For the 2019 season, China will limit the number of climbers attempting to summit Everest from the Tibetan side of the mountain to fewer than 300. That will have an impact on the growing climbing season in Tibet, where operators have been picking up momentum –– and clients –– as the crowding continues on the South Side in Nepal. To put things in perspective, in 2018 there were a little more than 200 summits from the North Side so on paper this restriction doesn’t seem all that limiting. But the number of climbers in Tibet was expected to rise substantially this year as Everest’s popularity continues to grow.
The reason for limiting access to the mountain in 2019 is to give Chinese clean-up teams a chance to work on cleaning up the environment there. Over the years, the mountain has become littered with trash and human waste, and China is making a substantial effort to improve conditions. Expeditions to Everest are now requires to bring all of their garbage and human waste off the mountain with them, but there are still decades of trash to be retrieved and recycled.
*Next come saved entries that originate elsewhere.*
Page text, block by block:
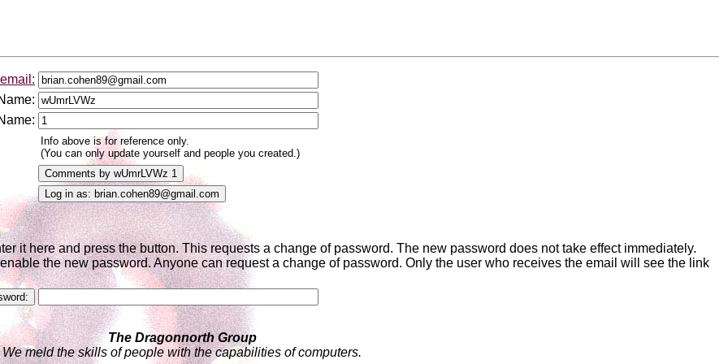
Info above is for reference only.
(You can only update yourself and people you created.)
it here and press the button. This requests a change of password. The new password does not take effect immediately.
the new password. Anyone can request a change of password. Only the user who receives the email will see the link
The Dragonnorth Group
We meld the skills of people with the capabilities of computers.
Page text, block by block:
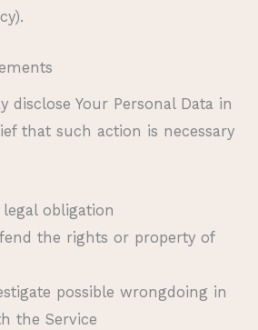
disclose Your Personal Data in
that such action is necessary
obligation
the rights or property of
possible wrongdoing in
the Service
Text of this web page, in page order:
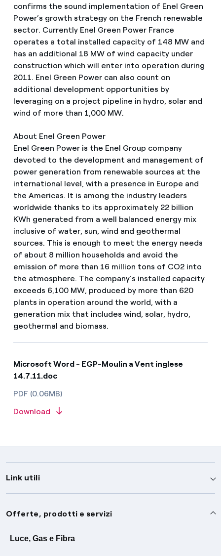
confirms the sound implementation of Enel Green
Power’s growth strategy on the French renewable
sector. Currently Enel Green Power France
operates a total installed capacity of 148 MW and
has an additional 18 MW of wind capacity under
construction which will enter into operation during
2011. Enel Green Power can also count on
additional development opportunities by
leveraging on a project pipeline in hydro, solar and
wind of more than 1,000 MW.
About Enel Green Power
Enel Green Power is the Enel Group company
devoted to the development and management of
power generation from renewable sources at the
international level, with a presence in Europe and
the Americas. It is among the industry leaders
worldwide thanks to its approximately 22 billion
KWh generated from a well balanced energy mix
inclusive of water, sun, wind and geothermal
sources. This is enough to meet the energy needs
of about 8 million households and avoid the
emission of more than 16 million tons of CO2 into
the atmosphere. The company's installed capacity
exceeds 6,100 MW, produced by more than 620
plants in operation around the world, with a
generation mix that includes wind, solar, hydro,
geothermal and biomass.
Microsoft Word - EGP-Moulin a Vent inglese
14.7.11.doc
PDF (0.06MB)
Download
Link utili
Assistenza
Avvisi
Servizi
Offerte, prodotti e servizi
Luce, Gas e Fibra
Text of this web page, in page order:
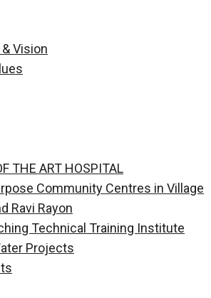
Vision
THE ART HOSPITAL
Community Centres in Village
Ravi Rayon
Technical Training Institute
Projects

To that end, China has created clean-up stations on Everest to help remove the trash. These stations are designed to help recycle the bottles, cants, plastic bags, and other items that are left behind on the mountain. Moving these recycling facilities closer to Everest itself will help with ongoing efforts to reduce the human impact on the peak, both now and moving forward.
For now, the cut in the number of permits issued for Everest is being sold as a temporary reduction to help with clean-up efforts. We’ll have to wait to see if China takes steps to permanently limit access to the mountain. Considering the amount of money it has invested in infrastructure and promotion, that seems unlikely. But then again, this is China and just about anything can happen.